Could you give back every entry below exactly, with the pictures dropped?

(Exercise inputs)

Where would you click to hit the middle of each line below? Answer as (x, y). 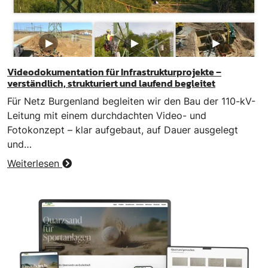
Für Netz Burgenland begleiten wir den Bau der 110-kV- (131, 101)
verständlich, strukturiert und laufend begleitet (111, 83)
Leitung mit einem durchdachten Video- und (107, 115)
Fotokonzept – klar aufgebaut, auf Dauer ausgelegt (123, 130)
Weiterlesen (35, 163)
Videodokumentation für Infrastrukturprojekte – (114, 71)

(End Exercise inputs)

▶ _Output of the task_
Where would you click to hit the middle of each line below? Answer as (x, y). 
Für Netz Burgenland begleiten wir den Bau der 110-kV- (131, 101)
verständlich, strukturiert und laufend begleitet (111, 83)
Leitung mit einem durchdachten Video- und (107, 115)
Fotokonzept – klar aufgebaut, auf Dauer ausgelegt (123, 130)
Weiterlesen (35, 163)
Videodokumentation für Infrastrukturprojekte – (114, 71)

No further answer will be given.